Background
Haematopoietic stem cells (HSCs) are generated during embryonic development and are responsible for the production and maintenance of all the blood lineages throughout adult life. They arise from the haemogenic endothelium (HE), a specialized subset of endothelial cells located in the floor of the main embryonic artery, the dorsal aorta. One of the bottlenecks in the production of HSCs in vitro for substitution therapies is to determine the right conditions that mimic the embryo microenvironment and induce a HE-like intermediate that can differentiate into HSCs. The Monteiro lab is interested in understanding how endothelial and blood stem cells grow and differentiate during embryonic development and how lineage fate decisions lead to the formation of HSCs from the HE. A major player in determining the arterial and haemogenic endothelial fates is the Notch signalling pathway1. For example, the ratio between the levels of Notch ligands Dll4 and Jag1 in endothelial cells is thought to define the arterial vs haemogenic fate: Jag1 determines the haematopoietic fate whereas Dll4 drives the arterial fate2. However, we and others have uncovered evidence suggesting that establishing the (aortic) arterial cell fate is a prerequisite for the formation of HE3,4.
Objectives
We have recently shown that the Notch ligand Dll4 is required for the expression of the critical HE genes, runx13 and gata2b5. In this project, we aim to study the role of the Notch ligand Dll4 in the formation of HE and the subsequent production of HSCs. First, the student will use an existing transgenic line2 to isolate arterial and haemogenic cells to compare gene expression between wildtype and dll4 loss of function by scRNAseq. They will then generate transgenic lines to drive Cre recombinase in specific endothelial and haemogenic populations to perform lineage tracing and identify the haematopoietic cell populations that derive from arterial or haemogenic cells. Characterization of these haematopoietic cells will be accomplished by single-cell transcriptional profiling of the labelled cells.
Methods
The student will train in vertebrate embryology and micromanipulation/microinjections of embryos, and use well-established Tol transgenesis and CRISPR/Cas9 genome editing tools and confocal microscopy. The project requires the acquisition and analysis of single-cell transcriptomics data which the student will develop in close collaboration with the co-supervisor.
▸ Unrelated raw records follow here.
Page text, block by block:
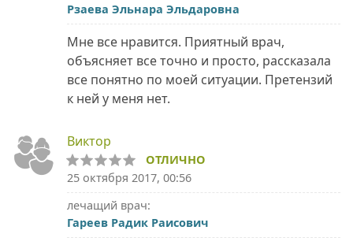
Рзаева Эльнара Эльдаровна
Мне все нравится. Приятный врач,
объясняет все точно и просто, рассказала
все понятно по моей ситуации. Претензий
к ней у меня нет.
Виктор
ОТЛИЧНО
25 октября 2017, 00:56
лечащий врач:
Гареев Радик Раисович

This project combines classical developmental biology techniques with lineage tracing, genome editing and cutting-edge single-cell transcriptomics to understand the fundamental biology regulating the formation of HSCs. This will aid ongoing efforts to produce HSCs in vitro.
Person Specification
Applicants should have a strong interest in developmental biology, haematopoiesis or transcriptomics. They should hold or realistically expect to obtain at least an Upper Second Class Honours Degree in Genetics, Biological Sciences or related subjects. Detailed instructions for applicants, academic requirements and eligibility criteria can be found in the University of Birmingham and University of Warwick websites:
https://warwick.ac.uk/mibtp/
https://www.birmingham.ac.uk/research/activity/mibtp/index.aspx
and here: https://warwick.ac.uk/fac/cross_fac/mibtp/pgstudy/application/
How to apply:
Applicants are encouraged to contact Dr Rui Monteiro directly ([Email Address Removed]) to discuss the project before applying. This project can be found here: https://warwick.ac.uk/fac/cross_fac/mibtp/pgstudy/phd_opportunities/stemcells2023/cellresolution
The University of Birmingham are waiving International Fees, however, international students will still have to pay for their own visas and a healthcare surcharge (approximately £2500).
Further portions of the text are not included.